'''

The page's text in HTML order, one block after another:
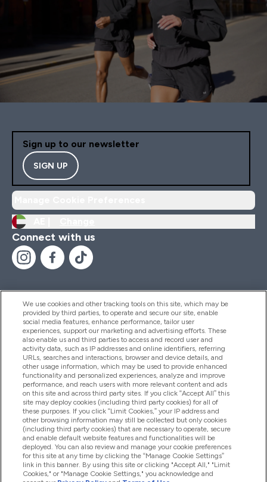
Sign up to our newsletter
SIGN UP
Connect with us
Help And Information
Products
Company Information
Loyalty & Rewards
2026 The Hut.com Ltd
We use cookies and other tracking tools on this site, which may be
provided by third parties, to operate and secure our site, enable
social media features, enhance performance, tailor user
experiences, support our marketing and advertising efforts. These
also enable us and third parties to access and record user and
activity data, such as IP addresses and online identifiers, referring
URLs, searches and interactions, browser and device details, and
other usage information, which may be used to provide enhanced
functionality and personalized experiences, analyze and improve
performance, and reach users with more relevant content and ads
on this site and across third party sites. If you click “Accept All” this
site may deploy cookies (including third party cookies) for all of
these purposes. If you click “Limit Cookies,” your IP address and
other browsing information may still be collected but only cookies
(including third party cookies) that are necessary to operate, secure
and enable default website features and functionalities will be
deployed. You can also review and manage your cookie preferences
for this site at any time by clicking the “Manage Cookie Settings”
link in this banner. By using this site or clicking "Accept All," "Limit
Cookies," or "Manage Cookie Settings," you acknowledge and
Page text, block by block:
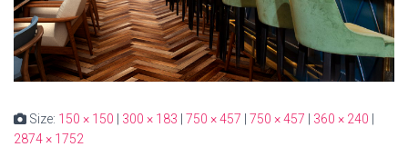
Size: 150 × 150 300 × 183 750 × 457 750 × 457 360 × 240
2874 × 1752
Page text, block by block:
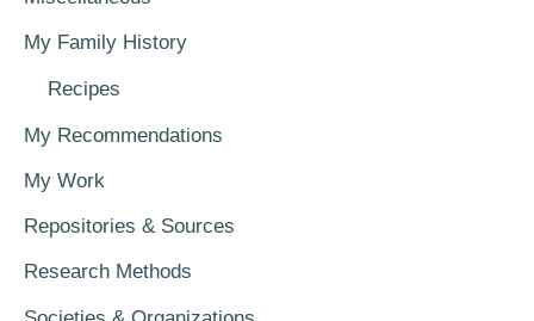
My Family History
Recipes
My Recommendations
My Work
Repositories & Sources
Research Methods
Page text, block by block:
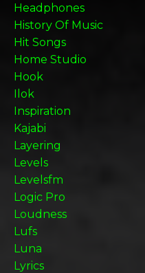
Headphones
History Of Music
Hit Songs
Home Studio
Hook
Ilok
Inspiration
Kajabi
Layering
Levels
Levelsfm
Logic Pro
Loudness
Lufs
Luna
Lyrics
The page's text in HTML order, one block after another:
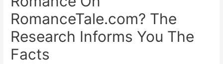
RomanceTale.com? The
Research Informs You The
Facts
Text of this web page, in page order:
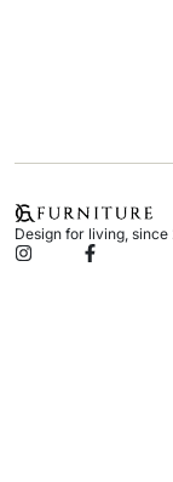
Design for living, since
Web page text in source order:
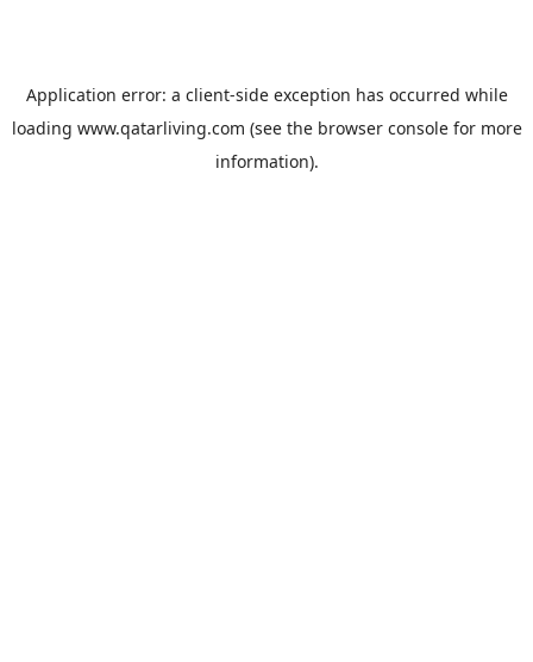
Application error: a client-side exception has occurred while
loading www.qatarliving.com (see the browser consolefor more
information).

'''

(Problem statement) Print the data again, word for word, without any pictures.

(Finished exercise)
The page's text in HTML order, one block after another:
Sign up to our newsletter
SIGN UP
Connect with us
Help And Information
Products
Company Information
Loyalty & Rewards
2026 The Hut.com Ltd
We use cookies and other tracking tools on this site, which may be
provided by third parties, to operate and secure our site, enable
social media features, enhance performance, tailor user
experiences, support our marketing and advertising efforts. These
also enable us and third parties to access and record user and
activity data, such as IP addresses and online identifiers, referring
URLs, searches and interactions, browser and device details, and
other usage information, which may be used to provide enhanced
functionality and personalized experiences, analyze and improve
performance, and reach users with more relevant content and ads
on this site and across third party sites. If you click “Accept All” this
site may deploy cookies (including third party cookies) for all of
these purposes. If you click “Limit Cookies,” your IP address and
other browsing information may still be collected but only cookies
(including third party cookies) that are necessary to operate, secure
and enable default website features and functionalities will be
deployed. You can also review and manage your cookie preferences
for this site at any time by clicking the “Manage Cookie Settings”
link in this banner. By using this site or clicking "Accept All," "Limit
Cookies," or "Manage Cookie Settings," you acknowledge and
Page text, block by block:
Size: 150 × 150 300 × 183 750 × 457 750 × 457 360 × 240
2874 × 1752
Page text, block by block:
My Family History
Recipes
My Recommendations
My Work
Repositories & Sources
Research Methods
Page text, block by block:
Headphones
History Of Music
Hit Songs
Home Studio
Hook
Ilok
Inspiration
Kajabi
Layering
Levels
Levelsfm
Logic Pro
Loudness
Lufs
Luna
Lyrics
The page's text in HTML order, one block after another:
RomanceTale.com? The
Research Informs You The
Facts
Text of this web page, in page order:
Design for living, since
Web page text in source order:
Application error: a client-side exception has occurred while
loading www.qatarliving.com (see the browser consolefor more
information).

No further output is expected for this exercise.